Thursday, July 31, 2014

Powering an Ultra-Luminous Galaxy Cluster

In some galaxy clusters, the central intracluster gas can become dense enough to cool radiatively within the cluster’s lifetime. This can drive a continuous flow of cooling gas plunging towards the cluster’s centre. The paucity of such cooling flows suggests that in galaxy clusters where such a process might occur, some form of astrophysical feedback kicks in to prevent the development of a runaway cooling flow. A study by M. McDonald et al. (2012) of the Phoenix Cluster (SPT-CLJ2344-4243) reveals it to be one of the most massive galaxy clusters known. The Phoenix Cluster lies at a distance of almost 6 billion light years, and its mass is estimated to be ~2500 trillion times the Sun’s mass. For comparison, the Milky Way, with its few hundred billion stars, is estimated to be only ~1.5 trillion times the Sun’s mass. The Phoenix Cluster also has ~2 trillion times the Sun’s luminosity.

Artist’s illustration of the Phoenix Cluster, showing the strong flow of cooling gas sinking towards the central galaxy. Image credit: Chandra X-Ray Observatory.

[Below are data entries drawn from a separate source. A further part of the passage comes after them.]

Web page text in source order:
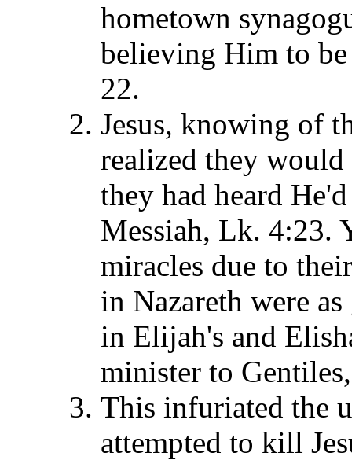
hometown
believing Him to
22.
Jesus, knowing of
realized they
they had heard
Messiah, Lk. 4:23.
miracles due to
in Nazareth were
in Elijah's and
minister to
This infuriated the
attempted to kill
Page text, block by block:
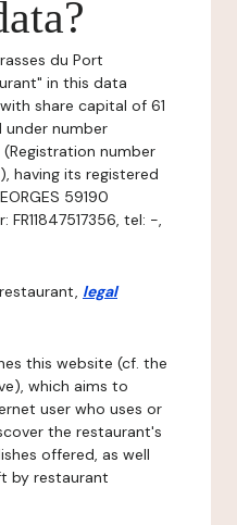
du Port
in this data
share capital of 61
number
(Registration number
having its registered
59190
FR11847517356, tel: -,
legal
this website (cf. the
which aims to
user who uses or
the restaurant's
offered, as well
by restaurant
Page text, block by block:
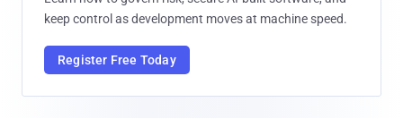
keep control as development moves at machine speed.
Register Free Today
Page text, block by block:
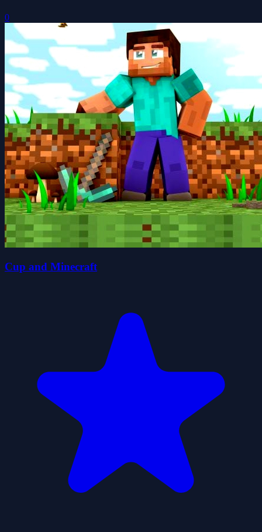
0
Cup and Minecraft
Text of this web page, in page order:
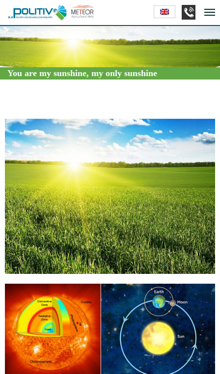
You are my sunshine, my only sunshine

Observations of the Phoenix Cluster by a number of telescopes show the presence of an extremely strong cooling flow bound for the cluster’s centre. The flow rate is estimated to be ~4000 solar masses per year. With such a tremendous inflow of material, the central galaxy of the Phoenix Cluster is undergoing a massive starburst episode, churning out new stars at a remarkable rate of ~750 solar masses per year. For comparison, the present-day star formation rate in the Milky Way is roughly one solar mass per year. The high inflow rate and the high star formation rate suggest that the astrophysical feedback to prevent the formation of a runaway cooling flow has yet to be fully established in the Phoenix Cluster.

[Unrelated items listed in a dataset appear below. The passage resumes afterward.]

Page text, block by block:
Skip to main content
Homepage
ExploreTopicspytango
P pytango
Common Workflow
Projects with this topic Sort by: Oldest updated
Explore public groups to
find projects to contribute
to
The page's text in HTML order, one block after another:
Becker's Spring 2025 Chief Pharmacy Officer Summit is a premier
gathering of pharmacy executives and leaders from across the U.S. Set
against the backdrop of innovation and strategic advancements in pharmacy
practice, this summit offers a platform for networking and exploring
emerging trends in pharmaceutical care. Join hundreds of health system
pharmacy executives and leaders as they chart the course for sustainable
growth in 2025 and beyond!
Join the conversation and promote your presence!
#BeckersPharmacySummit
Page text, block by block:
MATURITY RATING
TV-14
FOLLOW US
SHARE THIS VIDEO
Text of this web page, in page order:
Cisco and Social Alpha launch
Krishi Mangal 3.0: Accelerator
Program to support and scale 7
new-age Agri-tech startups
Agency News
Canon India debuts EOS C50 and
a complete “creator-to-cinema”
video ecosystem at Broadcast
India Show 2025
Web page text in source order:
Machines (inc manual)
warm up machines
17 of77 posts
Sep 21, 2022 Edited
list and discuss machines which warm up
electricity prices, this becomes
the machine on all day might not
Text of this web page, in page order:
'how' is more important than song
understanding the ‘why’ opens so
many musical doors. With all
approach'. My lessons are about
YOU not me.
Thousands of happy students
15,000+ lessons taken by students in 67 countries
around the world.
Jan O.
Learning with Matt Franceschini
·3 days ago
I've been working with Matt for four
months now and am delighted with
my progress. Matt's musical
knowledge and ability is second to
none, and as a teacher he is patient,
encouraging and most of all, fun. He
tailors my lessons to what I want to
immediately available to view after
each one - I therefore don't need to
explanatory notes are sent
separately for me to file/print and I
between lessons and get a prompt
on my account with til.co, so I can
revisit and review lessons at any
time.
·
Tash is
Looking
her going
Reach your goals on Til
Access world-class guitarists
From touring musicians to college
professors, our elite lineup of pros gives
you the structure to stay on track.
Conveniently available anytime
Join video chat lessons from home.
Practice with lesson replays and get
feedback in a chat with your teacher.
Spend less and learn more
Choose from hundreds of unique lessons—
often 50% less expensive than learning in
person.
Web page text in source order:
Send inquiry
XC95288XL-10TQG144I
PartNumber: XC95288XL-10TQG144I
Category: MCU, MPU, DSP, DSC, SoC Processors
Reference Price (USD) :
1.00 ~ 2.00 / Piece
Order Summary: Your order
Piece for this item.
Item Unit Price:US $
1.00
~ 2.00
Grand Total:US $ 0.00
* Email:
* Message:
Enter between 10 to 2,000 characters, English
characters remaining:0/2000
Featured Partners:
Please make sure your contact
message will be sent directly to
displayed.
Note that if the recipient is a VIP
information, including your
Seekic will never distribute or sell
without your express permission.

At the heat of the central galaxy in the Phoenix Cluster lies a supermassive black hole that is estimated to have a mass of about 20 billion times the mass of the Sun. The supermassive black hole is also accreting material at a prodigious rate of ~60 solar masses per year, or roughly one Earth mass every two seconds. The strong cooling flow in the Phoenix Cluster is believed to be short-lived in contrast to long periods of strong astrophysical feedback; else both the central galaxy and its supermassive black hole would become too massive.

Reference:
M. McDonald et al. (2012), “A Massive, Cooling-Flow-Induced Starburst in the Core of a Highly Luminous Galaxy Cluster”, arXiv:1208.2962 [astro-ph.CO]